|
Я улыбнулась (на сей раз по‑настоящему).
– Тем не менее, – продолжал отец, – его специфическая манера призвана помочь читателю выйти за пределы знакомого, прозаического мира. А нам чтение подает, полагаю, некоторое утешение.
Никогда прежде мы не говорили о литературе в таких личных выражениях. Я подалась вперед.
– Утешение?
– Хм… – Казалось, ему трудно подобрать слова. – Понимаешь… – Веки его сомкнулись, и, пока глаза были закрыты, он произнес: – Думаю, можно сказать, что он описывает то, как я иногда себя чувствую. – Он открыл глаза.

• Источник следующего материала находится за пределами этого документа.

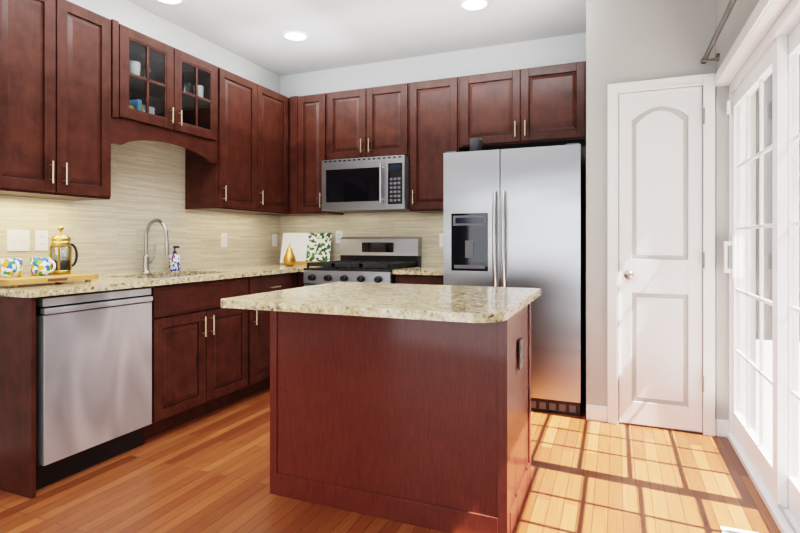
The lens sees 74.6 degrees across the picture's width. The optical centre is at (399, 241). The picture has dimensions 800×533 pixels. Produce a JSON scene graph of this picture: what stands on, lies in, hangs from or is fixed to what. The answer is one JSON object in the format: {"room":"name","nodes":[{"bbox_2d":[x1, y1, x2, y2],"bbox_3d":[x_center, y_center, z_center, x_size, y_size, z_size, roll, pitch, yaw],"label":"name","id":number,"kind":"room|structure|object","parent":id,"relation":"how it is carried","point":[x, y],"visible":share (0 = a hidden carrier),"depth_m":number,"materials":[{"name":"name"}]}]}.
{"room":"kitchen","nodes":[
{"label":"kitchen","id":0,"kind":"room"},
{"bbox_2d":[67,0,279,93],"bbox_3d":[-2.678,-0.236,1.613,0.150,2.734,7.900,0,0,22],"label":"wall","id":1,"kind":"structure","parent":0,"point":[126,13],"depth_m":3.92,"materials":[{"name":"beige paint"}]},
{"bbox_2d":[0,0,123,200],"bbox_3d":[-1.921,-0.762,2.808,0.320,1.042,0.705,0,0,22],"label":"upper cabinet","id":2,"kind":"object","parent":1,"relation":"attached to","point":[71,85],"depth_m":2.74,"materials":[{"name":"brown wood"}]},
{"bbox_2d":[0,141,279,276],"bbox_3d":[-1.689,-0.276,3.812,0.006,1.026,2.780,0,0,22],"label":"tile backsplash","id":3,"kind":"structure","parent":1,"relation":"attached to","point":[147,187],"depth_m":3.59,"materials":[{"name":"tile"}]},
{"bbox_2d":[7,230,29,250],"bbox_3d":[-2.071,-0.004,2.856,0.014,0.115,0.116,0,0,22],"label":"switch plate","id":4,"kind":"object","parent":3,"relation":"attached to","point":[18,240],"visible":1,"depth_m":2.85,"materials":[{"name":"white plastic"}]},
{"bbox_2d":[35,230,47,250],"bbox_3d":[-2.027,-0.004,2.973,0.007,0.115,0.070,0,0,22],"label":"electrical outlet plate","id":5,"kind":"object","parent":3,"relation":"attached to","point":[41,240],"visible":1,"depth_m":2.97,"materials":[{"name":"white plastic"}]},
{"bbox_2d":[221,233,226,246],"bbox_3d":[-1.458,-0.009,4.355,0.007,0.115,0.070,0,0,22],"label":"electrical outlet plate","id":6,"kind":"object","parent":3,"relation":"attached to","point":[223,239],"visible":1,"depth_m":4.35,"materials":[{"name":"white plastic"}]},
{"bbox_2d":[272,234,276,245],"bbox_3d":[-1.192,-0.009,5.003,0.007,0.115,0.070,0,0,22],"label":"electrical outlet plate","id":7,"kind":"object","parent":3,"relation":"attached to","point":[274,239],"visible":1,"depth_m":4.99,"materials":[{"name":"white plastic"}]},
{"bbox_2d":[176,60,263,213],"bbox_3d":[-1.388,-0.762,4.103,0.320,1.042,0.573,0,0,22],"label":"upper cabinet","id":8,"kind":"object","parent":1,"relation":"attached to","point":[224,159],"depth_m":3.92,"materials":[{"name":"brown wood"}]},
{"bbox_2d":[129,61,204,127],"bbox_3d":[-1.607,-0.929,3.508,0.170,0.382,0.760,0,0,22],"label":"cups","id":9,"kind":"object","parent":8,"relation":"in","point":[137,101],"depth_m":3.31,"materials":[{"name":"white ceramic"}]},
{"bbox_2d":[248,87,287,214],"bbox_3d":[-1.229,-0.762,4.490,0.320,1.042,0.505,0,0,22],"label":"upper cabinet","id":10,"kind":"object","parent":1,"relation":"attached to","point":[275,104],"depth_m":4.48,"materials":[{"name":"brown wood"}]},
{"bbox_2d":[127,0,585,75],"bbox_3d":[-0.944,-1.643,0.900,3.900,0.080,7.900,0,0,22],"label":"ceiling","id":11,"kind":"structure","parent":0,"point":[342,33],"depth_m":3.92,"materials":[{"name":"white paint"}]},
{"bbox_2d":[155,0,184,4],"bbox_3d":[-1.526,-1.598,3.453,0.206,0.008,0.206,0,0,22],"label":"recessed light","id":12,"kind":"object","parent":11,"relation":"in","point":[173,2],"visible":1,"depth_m":3.51,"materials":[{"name":"white paint"}]},
{"bbox_2d":[282,31,308,41],"bbox_3d":[-0.816,-1.598,4.102,0.206,0.008,0.206,0,0,22],"label":"recessed light","id":13,"kind":"object","parent":11,"relation":"in","point":[297,36],"visible":1,"depth_m":4.11,"materials":[{"name":"white paint"}]},
{"bbox_2d":[459,0,489,10],"bbox_3d":[0.503,-1.598,3.549,0.206,0.008,0.206,0,0,22],"label":"recessed light","id":14,"kind":"object","parent":11,"relation":"in","point":[471,5],"visible":1,"depth_m":3.55,"materials":[{"name":"white paint"}]},
{"bbox_2d":[0,387,780,532],"bbox_3d":[-0.944,1.161,0.900,3.900,0.060,7.900,0,0,22],"label":"floor","id":15,"kind":"structure","parent":0,"point":[208,472],"depth_m":2.39,"materials":[{"name":"brown wood"}]},
{"bbox_2d":[36,287,152,489],"bbox_3d":[-1.762,0.695,2.750,0.609,0.872,0.596,0,0,22],"label":"dishwasher","id":16,"kind":"object","parent":15,"relation":"on","point":[93,378],"visible":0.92,"depth_m":2.58,"materials":[{"name":"silver metal"}]},
{"bbox_2d":[172,272,295,403],"bbox_3d":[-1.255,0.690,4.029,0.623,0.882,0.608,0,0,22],"label":"base cabinet","id":17,"kind":"object","parent":15,"relation":"on","point":[209,354],"depth_m":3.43,"materials":[{"name":"brown wood"}]},
{"bbox_2d":[0,264,303,297],"bbox_3d":[-1.380,0.331,3.686,0.660,0.228,2.766,0,0,22],"label":"countertop","id":18,"kind":"structure","parent":17,"relation":"on","point":[116,282],"depth_m":3.01,"materials":[{"name":"beige stone"}]},
{"bbox_2d":[0,273,98,287],"bbox_3d":[-1.844,0.198,2.676,0.303,0.038,0.450,0,0,22],"label":"serving tray","id":19,"kind":"object","parent":18,"relation":"on","point":[13,282],"visible":0.96,"depth_m":2.59,"materials":[{"name":"brown wood"}]},
{"bbox_2d":[0,258,22,276],"bbox_3d":[-1.923,0.132,2.616,0.125,0.092,0.092,0,0,22],"label":"mug","id":20,"kind":"object","parent":19,"relation":"on","point":[11,267],"visible":1,"depth_m":2.58,"materials":[{"name":"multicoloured ceramic"}]},
{"bbox_2d":[30,257,55,275],"bbox_3d":[-1.857,0.132,2.729,0.121,0.092,0.092,0,0,22],"label":"mug","id":21,"kind":"object","parent":19,"relation":"on","point":[40,266],"visible":1,"depth_m":2.70,"materials":[{"name":"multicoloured ceramic"}]},
{"bbox_2d":[49,226,77,273],"bbox_3d":[-1.835,0.048,2.874,0.096,0.259,0.140,0,0,22],"label":"press","id":22,"kind":"object","parent":19,"relation":"on","point":[60,241],"visible":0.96,"depth_m":2.83,"materials":[{"name":"gold glass"}]},
{"bbox_2d":[141,219,169,272],"bbox_3d":[-1.630,0.033,3.537,0.235,0.366,0.096,0,0,22],"label":"faucet","id":23,"kind":"object","parent":18,"relation":"on","point":[146,261],"visible":1,"depth_m":3.54,"materials":[{"name":"silver metal"}]},
{"bbox_2d":[169,246,180,271],"bbox_3d":[-1.614,0.126,3.765,0.079,0.182,0.078,0,0,22],"label":"soap dispenser","id":24,"kind":"object","parent":18,"relation":"on","point":[174,261],"visible":1,"depth_m":3.74,"materials":[{"name":"multicoloured ceramic"}]},
{"bbox_2d":[283,243,295,265],"bbox_3d":[-0.957,0.116,4.549,0.108,0.201,0.108,0,0,22],"label":"pear","id":25,"kind":"object","parent":18,"relation":"on","point":[289,258],"visible":1,"depth_m":4.51,"materials":[{"name":"ceramic"}]},
{"bbox_2d":[280,233,331,264],"bbox_3d":[-0.861,0.070,4.809,0.470,0.293,0.156,0,0,10],"label":"cookbook","id":26,"kind":"object","parent":18,"relation":"on","point":[310,247],"visible":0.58,"depth_m":4.82,"materials":[{"name":"paper"}]},
{"bbox_2d":[297,272,305,287],"bbox_3d":[-0.950,0.690,4.676,0.691,0.882,0.600,0,0,22],"label":"base cabinet","id":27,"kind":"object","parent":15,"relation":"on","point":[300,275],"depth_m":4.30,"materials":[{"name":"brown wood"}]},
{"bbox_2d":[304,237,420,286],"bbox_3d":[-0.305,0.547,4.330,0.753,1.168,0.745,0,0,22],"label":"range","id":28,"kind":"object","parent":15,"relation":"on","point":[372,259],"visible":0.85,"depth_m":4.46,"materials":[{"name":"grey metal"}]},
{"bbox_2d":[221,282,540,532],"bbox_3d":[-0.021,0.678,2.265,1.109,0.906,0.972,0,0,22],"label":"kitchen island","id":29,"kind":"object","parent":15,"relation":"on","point":[410,404],"visible":1,"depth_m":2.13,"materials":[{"name":"brown wood"}]},
{"bbox_2d":[395,274,442,284],"bbox_3d":[0.261,0.690,4.166,0.408,0.882,0.620,0,0,22],"label":"base cabinet","id":30,"kind":"object","parent":15,"relation":"on","point":[419,279],"depth_m":3.88,"materials":[{"name":"brown wood"}]},
{"bbox_2d":[393,266,442,274],"bbox_3d":[0.258,0.232,4.156,0.410,0.030,0.649,0,0,22],"label":"countertop","id":31,"kind":"structure","parent":30,"relation":"on","point":[423,270],"depth_m":3.89,"materials":[{"name":"beige stone"}]},
{"bbox_2d":[443,143,585,415],"bbox_3d":[0.850,0.247,3.830,0.920,1.767,0.736,0,0,22],"label":"refrigerator","id":32,"kind":"object","parent":15,"relation":"on","point":[514,217],"visible":0.71,"depth_m":3.49,"materials":[{"name":"grey metal"}]},
{"bbox_2d":[470,138,481,150],"bbox_3d":[0.542,-0.682,3.749,0.088,0.090,0.088,0,0,22],"label":"smart speaker","id":33,"kind":"object","parent":32,"relation":"on","point":[475,144],"visible":0.77,"depth_m":3.71},
{"bbox_2d":[720,526,756,532],"bbox_3d":[1.265,1.128,1.905,0.130,0.005,0.320,0,0,22],"label":"floor vent","id":34,"kind":"object","parent":15,"relation":"in","point":[727,530],"visible":1,"depth_m":2.04,"materials":[{"name":"white plastic"}]},
{"bbox_2d":[280,32,585,160],"bbox_3d":[0.178,-0.236,4.628,2.839,2.734,0.150,0,0,22],"label":"wall","id":35,"kind":"structure","parent":0,"point":[564,49],"depth_m":4.47,"materials":[{"name":"beige paint"}]},
{"bbox_2d":[267,96,302,215],"bbox_3d":[-1.004,-0.762,4.849,0.462,1.042,0.320,0,0,22],"label":"upper cabinet","id":36,"kind":"object","parent":35,"relation":"attached to","point":[295,103],"depth_m":4.65,"materials":[{"name":"brown wood"}]},
{"bbox_2d":[303,92,343,215],"bbox_3d":[-0.678,-0.762,4.715,0.354,1.042,0.320,0,0,22],"label":"upper cabinet","id":37,"kind":"object","parent":35,"relation":"attached to","point":[318,109],"depth_m":4.57,"materials":[{"name":"brown wood"}]},
{"bbox_2d":[280,212,442,266],"bbox_3d":[-0.279,-0.276,4.732,1.855,1.026,0.006,0,0,22],"label":"tile backsplash","id":38,"kind":"structure","parent":35,"relation":"attached to","point":[427,226],"depth_m":4.69,"materials":[{"name":"tile"}]},
{"bbox_2d":[336,231,342,242],"bbox_3d":[-0.561,-0.039,4.841,0.070,0.115,0.007,0,0,22],"label":"electrical outlet plate","id":39,"kind":"object","parent":38,"relation":"attached to","point":[339,234],"visible":0.92,"depth_m":4.84,"materials":[{"name":"white plastic"}]},
{"bbox_2d":[439,233,442,246],"bbox_3d":[0.368,-0.009,4.458,0.070,0.115,0.007,0,0,22],"label":"electrical outlet plate","id":40,"kind":"object","parent":38,"relation":"attached to","point":[440,239],"visible":0.58,"depth_m":4.46,"materials":[{"name":"white plastic"}]},
{"bbox_2d":[335,83,410,158],"bbox_3d":[-0.224,-0.987,4.528,0.764,0.592,0.320,0,0,22],"label":"upper cabinet","id":41,"kind":"object","parent":35,"relation":"attached to","point":[373,121],"depth_m":4.36,"materials":[{"name":"brown wood"}]},
{"bbox_2d":[322,155,410,212],"bbox_3d":[-0.250,-0.470,4.465,0.756,0.428,0.454,0,0,22],"label":"microwave","id":42,"kind":"object","parent":41,"relation":"attached to","point":[368,184],"visible":1,"depth_m":4.29,"materials":[{"name":"grey metal"}]},
{"bbox_2d":[410,77,462,212],"bbox_3d":[0.290,-0.762,4.317,0.484,1.042,0.320,0,0,22],"label":"upper cabinet","id":43,"kind":"object","parent":35,"relation":"attached to","point":[424,126],"depth_m":4.16,"materials":[{"name":"brown wood"}]},
{"bbox_2d":[459,61,585,151],"bbox_3d":[0.955,-1.006,4.043,0.950,0.554,0.320,0,0,22],"label":"upper cabinet","id":44,"kind":"object","parent":35,"relation":"attached to","point":[544,105],"depth_m":3.89,"materials":[{"name":"brown wood"}]},
{"bbox_2d":[586,0,715,435],"bbox_3d":[1.667,-0.236,3.574,0.716,2.734,0.968,0,0,22],"label":"wall","id":45,"kind":"structure","parent":0,"point":[650,222],"depth_m":3.19,"materials":[{"name":"beige paint"}]},
{"bbox_2d":[586,404,728,436],"bbox_3d":[-1.075,1.083,0.557,3.617,0.097,6.866,0,0,22],"label":"baseboard","id":46,"kind":"structure","parent":45,"relation":"attached to","point":[596,412],"depth_m":3.29,"materials":[{"name":"white paint"}]},
{"bbox_2d":[716,0,788,431],"bbox_3d":[0.769,-0.236,0.195,0.195,2.734,7.900,0,0,22],"label":"wall","id":47,"kind":"structure","parent":0,"point":[739,16],"depth_m":3.04,"materials":[{"name":"beige paint"}]},
{"bbox_2d":[700,0,736,63],"bbox_3d":[1.413,-1.044,2.130,0.086,0.043,1.968,0,0,22],"label":"curtain rod","id":48,"kind":"object","parent":47,"relation":"attached to","point":[722,22],"visible":1,"depth_m":2.63,"materials":[{"name":"silver metal"}]},
{"bbox_2d":[715,0,799,532],"bbox_3d":[1.545,0.086,2.151,0.165,2.090,1.908,0,0,22],"label":"french door","id":49,"kind":"structure","parent":47,"relation":"attached to","point":[774,476],"depth_m":2.32,"materials":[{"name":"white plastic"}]},
{"label":"outside","id":50,"kind":"structure","parent":0,"visible":0},
{"bbox_2d":[756,340,799,478],"bbox_3d":[3.007,0.691,1.762,2.749,1.120,9.000,0,0,22],"label":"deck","id":51,"kind":"object","parent":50,"point":[766,353],"depth_m":3.87,"materials":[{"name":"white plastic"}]}
]}

– Напыщенным? Претенциозным?
Он кивнул.
– Если ты и испытываешь такие чувства, то ничем этого не выдаешь.
Часть меня продолжала изумляться: «Папа говорит о своих чувствах!»
– Я стараюсь, – отозвался он. – Видишь ли, с формальной точки зрения По был сиротой. Его мать умерла, когда он был очень маленьким. Его взял к себе в семью Джон Аллан, но официально так и не усыновил. И в жизни, и в творчестве По демонстрирует классические симптомы осиротевшего ребенка: неспособность принять потерю родителя, стремление к воссоединению с умершим, предпочтение воображения реальности. Короче говоря, По был одним из нас…
Наша беседа резко оборвалась, в дверь библиотеки громко постучала кухарка Рут. Отец вышел в коридор переговорить с ней.
От избытка неожиданной информации я вся была как на иголках. «Одним из нас»? Папа тоже был «осиротевшим ребенком»?
Но больше я в тот день ничего о нем не узнала. Новости, принесенные Рут, заставили его спуститься вместе с ней в подвал. Я побрела к себе в комнату, голова у меня шла кругом. Я вспомнила, как отец читал «Эннабел Ли», и в памяти всплыли слова По из «Философии творчества»: «Смерть прекрасной женщины, вне всякого сомнения, является наиболее поэтическим предметом на свете; в равной мере не подлежит сомнению, что лучше всего для этого предмета подходят уста ее убитого горем возлюбленного»[1]
И я думала о Морелле, о маме и о себе.
Вскоре позвонила Кэтлин. У нее уже начался учебный год, и мы редко виделись с той последней встречи на треке. Но на сегодня школа закончилась, сказала она, и ей надо меня повидать.
Мы встретились в бельведере в дальней части сада за домом. Что, я еще не упоминала об этом месте? Это была открытая шестиугольная постройка, круглую крышу которой венчал небольшой купол, в точности как на доме, только поменьше. Единственной мебелью служили мягкие скамьи, и мы с Кэтлин провели здесь немало вечеров, «тусуясь», как она это называла. Бельведер означает «красивый вид», и наш этому вполне соответствовал: он выходил на сбегающий вниз склон, покрытый лозой и разросшимися кустами шиповника, от аромата темно‑малиновых цветов сам воздух казался розоватым.
Я лежала поперек на скамейке и наблюдала за стрекозой (штопальщица зеленая обыкновенная), хотя она вовсе не выглядела обыкновенной, застыв на карнизе и медленно поводя в воздухе прозрачными крылышками. Влетела Кэтлин с развевающимися волосами и раскрасневшимся от быстрой езды лицом. Влажный воздух и духота обещали очередную вечернюю грозу.
Она вытаращилась на меня сверху вниз, отдышалась, а затем принялась хохотать.
– Гляньте… на… нее, – произносила она между приступами смеха. – Богиня… отдохновения.
– А ты кто? – спросила я и села.
– Я – твоя спасительница.
Она вытащила из кармана джинсов пластиковый пакет, открыла его и вручила мне маленький синий фланелевый мешочек на шнурке. От мешочка сильно пахло лавандой.